**Assignment:** Of the lines in the data below, write out exactly those from the one holding "using LinearAlgebra [5, 85, 49, 90]" through the one holding "One can also", both included.

== Input data ==

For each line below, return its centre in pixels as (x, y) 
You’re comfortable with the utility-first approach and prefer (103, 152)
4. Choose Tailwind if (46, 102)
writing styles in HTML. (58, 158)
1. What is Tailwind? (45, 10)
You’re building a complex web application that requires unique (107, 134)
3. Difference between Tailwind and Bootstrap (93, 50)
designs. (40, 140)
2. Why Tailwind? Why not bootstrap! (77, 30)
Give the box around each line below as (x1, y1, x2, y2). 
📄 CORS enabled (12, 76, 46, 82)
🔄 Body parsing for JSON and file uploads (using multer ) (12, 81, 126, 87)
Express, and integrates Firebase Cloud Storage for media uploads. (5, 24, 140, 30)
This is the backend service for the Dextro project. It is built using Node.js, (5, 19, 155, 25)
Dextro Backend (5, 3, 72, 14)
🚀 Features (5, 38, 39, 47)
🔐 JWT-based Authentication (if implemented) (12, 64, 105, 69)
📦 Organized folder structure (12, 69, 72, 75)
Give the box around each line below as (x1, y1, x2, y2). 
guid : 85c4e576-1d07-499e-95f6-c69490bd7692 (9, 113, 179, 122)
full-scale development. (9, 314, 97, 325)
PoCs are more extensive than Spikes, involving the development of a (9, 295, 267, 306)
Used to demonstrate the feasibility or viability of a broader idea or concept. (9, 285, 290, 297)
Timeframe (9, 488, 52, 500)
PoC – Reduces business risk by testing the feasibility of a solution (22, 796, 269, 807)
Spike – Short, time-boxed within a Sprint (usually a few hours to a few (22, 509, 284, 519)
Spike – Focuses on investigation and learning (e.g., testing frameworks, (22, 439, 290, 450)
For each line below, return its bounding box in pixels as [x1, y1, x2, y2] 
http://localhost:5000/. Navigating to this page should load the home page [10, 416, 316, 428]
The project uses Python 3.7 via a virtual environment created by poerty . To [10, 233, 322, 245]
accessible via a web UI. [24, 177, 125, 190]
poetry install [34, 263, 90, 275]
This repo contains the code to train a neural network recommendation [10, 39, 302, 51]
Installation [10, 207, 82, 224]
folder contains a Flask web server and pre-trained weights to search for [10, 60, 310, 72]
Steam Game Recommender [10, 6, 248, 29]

===
== Input data ==

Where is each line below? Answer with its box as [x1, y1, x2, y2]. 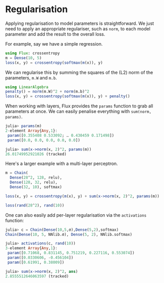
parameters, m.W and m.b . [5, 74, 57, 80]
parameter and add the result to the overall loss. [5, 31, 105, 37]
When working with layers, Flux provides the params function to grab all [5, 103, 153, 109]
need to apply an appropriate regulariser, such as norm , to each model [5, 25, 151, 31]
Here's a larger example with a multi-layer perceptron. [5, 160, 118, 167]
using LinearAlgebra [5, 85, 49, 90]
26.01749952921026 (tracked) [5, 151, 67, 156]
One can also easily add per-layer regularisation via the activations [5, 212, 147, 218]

===

**Answer to this task:**
using LinearAlgebra [5, 85, 49, 90]
26.01749952921026 (tracked) [5, 151, 67, 156]
One can also easily add per-layer regularisation via the activations [5, 212, 147, 218]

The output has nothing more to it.